▸ **What needs to be done**
Lines with the word "Harbor": copy all of them from the entries below.

▸ **Data for review**
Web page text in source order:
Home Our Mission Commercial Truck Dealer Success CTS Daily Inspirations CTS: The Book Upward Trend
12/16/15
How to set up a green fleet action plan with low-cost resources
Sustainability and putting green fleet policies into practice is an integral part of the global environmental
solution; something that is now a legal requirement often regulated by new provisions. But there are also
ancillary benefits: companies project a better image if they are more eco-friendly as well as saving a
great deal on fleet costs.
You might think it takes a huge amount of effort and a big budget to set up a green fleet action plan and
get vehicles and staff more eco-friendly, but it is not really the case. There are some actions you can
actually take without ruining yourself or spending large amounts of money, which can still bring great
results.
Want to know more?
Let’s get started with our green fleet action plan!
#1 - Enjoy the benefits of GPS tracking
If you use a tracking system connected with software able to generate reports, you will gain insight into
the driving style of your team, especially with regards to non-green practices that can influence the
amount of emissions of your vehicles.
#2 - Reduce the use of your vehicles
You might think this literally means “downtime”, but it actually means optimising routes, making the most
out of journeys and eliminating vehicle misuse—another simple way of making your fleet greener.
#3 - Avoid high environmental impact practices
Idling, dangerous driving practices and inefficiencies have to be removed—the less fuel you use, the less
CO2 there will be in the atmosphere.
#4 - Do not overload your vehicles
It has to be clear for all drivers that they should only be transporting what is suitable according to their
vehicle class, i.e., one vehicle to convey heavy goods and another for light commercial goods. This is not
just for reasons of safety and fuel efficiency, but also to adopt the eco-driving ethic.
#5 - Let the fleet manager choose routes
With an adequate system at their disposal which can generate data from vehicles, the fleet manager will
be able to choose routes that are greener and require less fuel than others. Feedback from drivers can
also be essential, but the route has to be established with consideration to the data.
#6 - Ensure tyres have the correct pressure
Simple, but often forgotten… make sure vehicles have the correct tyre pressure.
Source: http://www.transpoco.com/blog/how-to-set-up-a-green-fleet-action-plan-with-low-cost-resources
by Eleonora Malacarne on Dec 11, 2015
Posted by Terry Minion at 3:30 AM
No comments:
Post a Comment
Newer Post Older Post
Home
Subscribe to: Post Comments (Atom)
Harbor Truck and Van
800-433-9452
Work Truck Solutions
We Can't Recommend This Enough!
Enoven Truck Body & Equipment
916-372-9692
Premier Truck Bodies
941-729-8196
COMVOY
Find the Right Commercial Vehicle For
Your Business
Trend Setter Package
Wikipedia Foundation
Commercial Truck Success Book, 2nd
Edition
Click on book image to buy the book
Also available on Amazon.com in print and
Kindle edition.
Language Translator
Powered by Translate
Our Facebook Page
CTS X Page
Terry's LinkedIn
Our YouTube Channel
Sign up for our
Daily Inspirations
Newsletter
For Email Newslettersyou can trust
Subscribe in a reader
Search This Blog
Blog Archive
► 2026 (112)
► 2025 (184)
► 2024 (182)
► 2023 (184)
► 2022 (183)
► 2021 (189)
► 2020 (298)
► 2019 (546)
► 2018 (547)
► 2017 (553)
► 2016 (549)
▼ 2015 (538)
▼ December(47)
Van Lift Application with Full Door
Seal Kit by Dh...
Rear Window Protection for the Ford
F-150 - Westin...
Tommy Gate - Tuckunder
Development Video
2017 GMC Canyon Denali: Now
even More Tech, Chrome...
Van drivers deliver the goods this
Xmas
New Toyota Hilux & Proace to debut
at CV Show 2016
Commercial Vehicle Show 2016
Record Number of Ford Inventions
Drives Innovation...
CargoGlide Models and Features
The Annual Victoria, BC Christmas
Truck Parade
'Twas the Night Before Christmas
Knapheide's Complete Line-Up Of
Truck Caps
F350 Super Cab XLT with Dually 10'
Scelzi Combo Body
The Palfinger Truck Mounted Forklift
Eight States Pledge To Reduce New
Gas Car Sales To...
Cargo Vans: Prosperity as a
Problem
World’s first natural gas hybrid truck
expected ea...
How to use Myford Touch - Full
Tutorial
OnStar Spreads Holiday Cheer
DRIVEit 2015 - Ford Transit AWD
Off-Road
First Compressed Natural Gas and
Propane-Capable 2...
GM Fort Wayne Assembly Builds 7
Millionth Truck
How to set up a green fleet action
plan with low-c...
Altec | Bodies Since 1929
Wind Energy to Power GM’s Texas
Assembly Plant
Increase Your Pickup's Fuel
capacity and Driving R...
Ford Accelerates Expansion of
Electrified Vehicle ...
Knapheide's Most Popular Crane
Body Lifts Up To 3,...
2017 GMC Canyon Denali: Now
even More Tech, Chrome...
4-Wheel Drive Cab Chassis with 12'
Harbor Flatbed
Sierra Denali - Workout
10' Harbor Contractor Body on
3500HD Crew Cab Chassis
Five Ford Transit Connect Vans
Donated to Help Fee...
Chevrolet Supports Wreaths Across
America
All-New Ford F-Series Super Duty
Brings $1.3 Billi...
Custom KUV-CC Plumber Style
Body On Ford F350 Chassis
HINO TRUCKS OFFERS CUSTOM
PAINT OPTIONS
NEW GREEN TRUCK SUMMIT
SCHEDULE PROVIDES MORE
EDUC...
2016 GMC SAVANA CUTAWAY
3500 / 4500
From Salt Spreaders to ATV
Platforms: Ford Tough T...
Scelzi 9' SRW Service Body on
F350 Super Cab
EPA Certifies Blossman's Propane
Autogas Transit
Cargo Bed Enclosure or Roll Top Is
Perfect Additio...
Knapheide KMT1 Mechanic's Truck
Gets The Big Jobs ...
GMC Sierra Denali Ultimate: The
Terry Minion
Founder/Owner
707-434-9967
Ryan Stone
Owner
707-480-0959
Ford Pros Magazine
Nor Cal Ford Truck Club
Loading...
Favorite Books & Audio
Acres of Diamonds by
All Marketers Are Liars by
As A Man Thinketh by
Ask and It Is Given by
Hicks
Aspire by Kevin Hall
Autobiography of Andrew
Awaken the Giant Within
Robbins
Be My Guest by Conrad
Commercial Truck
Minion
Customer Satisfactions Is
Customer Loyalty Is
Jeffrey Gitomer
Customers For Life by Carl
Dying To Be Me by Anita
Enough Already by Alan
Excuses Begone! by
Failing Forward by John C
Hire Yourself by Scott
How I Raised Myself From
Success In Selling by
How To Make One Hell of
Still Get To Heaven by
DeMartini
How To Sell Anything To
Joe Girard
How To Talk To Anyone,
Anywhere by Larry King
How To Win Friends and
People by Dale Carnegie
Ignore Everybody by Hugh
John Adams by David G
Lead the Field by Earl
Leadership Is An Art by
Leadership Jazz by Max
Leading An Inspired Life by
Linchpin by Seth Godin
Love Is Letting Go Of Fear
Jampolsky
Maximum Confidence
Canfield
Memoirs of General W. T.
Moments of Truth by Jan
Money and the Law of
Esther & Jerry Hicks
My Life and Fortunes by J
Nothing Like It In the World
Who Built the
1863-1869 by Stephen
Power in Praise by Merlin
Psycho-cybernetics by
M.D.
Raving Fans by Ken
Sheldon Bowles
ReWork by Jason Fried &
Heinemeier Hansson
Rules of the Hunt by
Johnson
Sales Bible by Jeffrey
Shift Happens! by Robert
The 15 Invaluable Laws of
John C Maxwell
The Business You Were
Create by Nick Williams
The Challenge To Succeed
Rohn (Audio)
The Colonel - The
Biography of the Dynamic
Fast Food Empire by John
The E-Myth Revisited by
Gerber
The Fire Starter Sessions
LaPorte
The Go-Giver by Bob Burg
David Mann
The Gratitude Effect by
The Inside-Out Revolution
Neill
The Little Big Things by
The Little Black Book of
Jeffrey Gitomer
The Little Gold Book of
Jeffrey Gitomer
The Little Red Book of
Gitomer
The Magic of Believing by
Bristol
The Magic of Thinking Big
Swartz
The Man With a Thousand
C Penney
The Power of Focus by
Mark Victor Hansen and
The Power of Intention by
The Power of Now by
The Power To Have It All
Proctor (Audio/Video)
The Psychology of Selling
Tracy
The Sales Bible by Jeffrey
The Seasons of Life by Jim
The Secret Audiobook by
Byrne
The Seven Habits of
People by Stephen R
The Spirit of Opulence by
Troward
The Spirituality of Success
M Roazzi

▸ **Solution for this exercise**
Harbor Truck and Van
Harbor Flatbed
10' Harbor Contractor Body on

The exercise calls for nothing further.